Alles ontroerde mij enorm:
De maneschijn, de bloemenweiden,
Een kerkje bij een zomerstorm,
Verhalen uit vervlogen tijden…
Een demon had mij helemaal,
Zo leek het, in bezit genomen.
Hij leerde mij een sprookjestaal
Die als een koorts was, als een kwaal
Waaraan ik kon noch wou ontkomen.
er zijn daar beelden opgebloeid
Die mij met hun magie bekoorden
En die de harmonie van woorden,
Gerijd op ritme en geschoeid
Op rijm, niet in het minst verstoorden.
Daar klonk, bij wijze van rivaal,
Een beekje met zijn zoet gefluister,
Het fluiten van de wielewaal,
Geruis van bomen, stormkabaal,
En doffe golfslag in het duister.
(….)
Nieuwsgierig naar wat er in de loop der tijd veranderd is voor de dichter, en wat hem zijn plezier in dichten heeft ontnomen? Of naar de bemoedigende reactie van de boekverkoper? Ga dan op zoek naar dit lange gedicht vol mooie woorden en overpeinzingen!
GIGI:
Het eerste wat ik altijd denk als het over poëzie gaat is: ik heb er weinig mee. Dichtbundels schrikken mij altijd af, enkel door het woord ‘dichtbundel’. Ik klapte dan ook helemaal ‘dicht’ toen Ine ons vroeg naar een gedicht voor deze Boekhouding. Zeer onterecht was dat! Niet het vragen van Ine, maar dat dichtklappen. Want bij nader inzicht, hou ik best wel van een gedichtje hier of daar. Welbeschouwd vind ik grappige gedichten geweldig. Gedichten voor kinderen is genieten van het begin tot het eind. Boeken in vrije versvorm, zoals van Sara Crossan, ook een vorm van poëzie, heb ik verslonden. Daarnaast kan ik mooie songteksten enorm waarderen. Al met al ben ik, blijkbaar, dol op poëzie.
Toen dat eenmaal tot mij doordrong kon ik niet meer kiezen. Moest het iets van Levi Weemoedt worden? Zijn bundel Pessimisme kun je leren vond ik fantastisch. Ik heb echt soms dubbel gelegen van het lachen.
Of moest ik kiezen uit de bundel van Bart Chabot? Ooievaarsblues, het poëziegeschenk van de Boekenweek van onlangs, bevat mooie, leesbare, herkenbare gedichten.
Of zou ik toch kiezen voor Ze huilt maar ze lacht, de songtekst van zangeres Maan?
Tijdens het zoeken naar eerdere blogs over gedichten hier op Hebban bedacht ik opeens dat een van mijn favoriete songteksten, boordevol humor, komt van de dichter Heinz Herman Polzer oftewel Drs. P.

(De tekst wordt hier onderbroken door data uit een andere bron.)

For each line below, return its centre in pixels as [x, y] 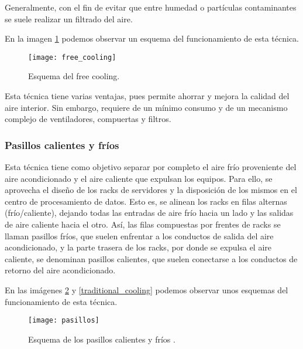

Zo’n twintig jaar geleden zat ik kortdurend in een koor waarbij we het lied van Tante Constance zongen. Elke zin is prachtig en de gehele tekst bevat zeer droge humor. Als je dit lied zingt met een uitgestreken gezicht dan wordt het nog beter. Ondanks al die jaren dat ik het lied al ken, moet ik direct weer glimlachen als ik de tekst lees. Ik moet altijd goed zoeken voordat ik het terugvind, want dit lied heet eigenlijk De gezusters Karamozov. Deze titel wil, ondanks de verwijzing naar het boek van Dostojevski, niet in mijn hoofd opgeslagen blijven. Hierbij de introductie van het lied.
Tante Constance en Tante Mathilde
Woonden eendrachtig en knus bij elkaar
Een was hardhorend, de andere brilde
In doorsnee waren zij zeventig jaar
In Overveen
Telden zij hun jaren bijeen
Niet meer zo koket als voorheen
Maar nog altijd flink ter been (...)
INE:
Helemaal overweldigd door al deze gedichten, weet ook ik niet wat te kiezen. Lang ben ik blijven nadenken over iets van Herman De Coninck. Zeker de moeite waard, maar tijdens een lezing van Maud Van Hauwaert onlangs, vertelde zij over het op één na kortste gedicht in het Nederlands. Het is van Joost van den Vondel. Het is eenvoudig, maar wat er staat kan op meerdere manieren geïnterpreteerd worden. Het is een palindroom, de letters lezen van voor naar achter en van achter naar voor. Hij won er een Nederlandse dichtwedstrijd mee. En bovendien kan ik het volledig citeren, want de man is al meer dan 70 jaar geleden gestorven. Hier is het dan:
U, nu!
Oja, Maud Van Hauwaert schreef een gedicht dat nog korter is. Dat kan ik natuurlijk niet citeren, maar volg gerust deze link want dan kun je het gedicht zelfs zien. Haar ander poëtisch werk is trouwens ook de moeite heel erg waard, zoals Wij zijn evenwijdig_raken elkaar in het oneindige_
Lees jij wel eens gedichten? Heb je een favoriete dichter of favoriete bundel?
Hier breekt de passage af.